Future of the Horne Foundry | The cost of modernization revised upwards, the union asks to be “reassured”

Initially estimated at $500 million, the cost of the Horne Foundry modernization project, aimed at reducing its arsenic emissions, has been “significantly” increased, Glencore announced on Wednesday. The union which represents workers at the factory is asking to be “reassured” about the future of their jobs.


“Our members remain our priority and it is time to reassure them,” said Normanda Mine Workers Union President Shawn Smith.

Wednesday morning, Radio-Canada reported that the estimated cost of reducing arsenic emissions from the Horne Foundry had increased by 50%, from $500 million to $750 million.

According to an internal Economy Ministry document obtained by the public broadcaster, Glencore’s senior management “retains significant doubts about the advisability of carrying out the project”, the document states.

“The Horne Foundry appears to be at a crossroads and its future will likely be decided over the next four weeks,” the document reads.

“The investment of 750 million must absolutely be made in our factory. This is essential to retain our jobs, but also those of other factories and suppliers who depend on the Foundry. What we make is also essential to the ongoing transition, which aims to replace oil with electricity,” argued Mr. Smith.

In a press release released on Wednesday, Glencore confirmed that the costs linked to the Aeris modernization project “have been significantly revised upwards”.

We have met with the government in recent weeks on this subject. Like any company that is preparing to invest such amounts, we want to ensure that we have a stable environment and predictability regarding future operating conditions, in the medium and long term.

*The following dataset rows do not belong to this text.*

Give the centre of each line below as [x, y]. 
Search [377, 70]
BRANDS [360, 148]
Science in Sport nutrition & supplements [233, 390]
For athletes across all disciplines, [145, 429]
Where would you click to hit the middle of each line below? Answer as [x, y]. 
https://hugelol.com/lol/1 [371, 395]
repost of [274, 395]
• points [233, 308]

Extract from the Glencore press release

Thus, “a new stage of approval from the parent company is required, to validate the overall portrait of the project, including the required investments and the associated risks”.

The office of the Minister of Economy, Innovation and Energy, Pierre Fitzgibbon, confirmed that the document was authentic, adding that he does not have it and does not intend to return it audience.

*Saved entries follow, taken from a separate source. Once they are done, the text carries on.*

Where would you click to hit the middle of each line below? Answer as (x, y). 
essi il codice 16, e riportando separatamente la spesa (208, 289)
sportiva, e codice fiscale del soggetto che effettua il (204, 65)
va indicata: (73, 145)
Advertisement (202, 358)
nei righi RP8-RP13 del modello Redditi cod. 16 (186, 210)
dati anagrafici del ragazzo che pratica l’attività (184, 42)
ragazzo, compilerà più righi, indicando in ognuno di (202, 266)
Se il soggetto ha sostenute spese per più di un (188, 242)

Quebec imposed on the foundry a reduction in arsenic emissions to 15 ng/m⁠3 and the submission of a plan to achieve 3 ng/m⁠3 by 2027.

Currently, an agreement with the government allows emissions from the smelter to reach an annual average of 100 ng/m⁠3or 33 times more than the Quebec standard of 3 ng/m⁠3.

According to its website, the Rouyn-Noranda factory employs 600 workers. Its closure would also result in the layoff of 550 workers at the CCR refinery in Montreal East, which depends on its production.

“It is a shame that workers are periodically worried about their future. The company and the government should avoid creating unnecessary fears which risk complicating the hiring and retention of staff,” declared the president of the Central Council of Abitibi-Témiscamingue-Nord-du-Québec. CSN, Félix-Antoine Lafleur.

“We believe in our Aeris project, and the major investments linked to our modernization should allow us to become one of the most efficient copper smelters in the world in terms of atmospheric emissions,” concludes the Glencore press release.

Called to react to the threat of closure hovering over the foundry, the Minister of the Environment Benoit Charette recalled that the company had obligations to respect.

“It’s not a question of investment, it’s a question of results. And we need these investments to achieve them,” he underlined in the press scrum.

The closure of the factory would be “major”, indicated the CAQ MP for Abitibi-Est, Pierre Dufour, referring to the job losses and the consequences on other companies, such as the CCR refinery.

“It’s not a question of reassuring the company. I think everyone has a role to play in this matter. The government must ensure people’s safety with the Public Health Department. On the other hand, the company must also (act as) a good employer,” he said.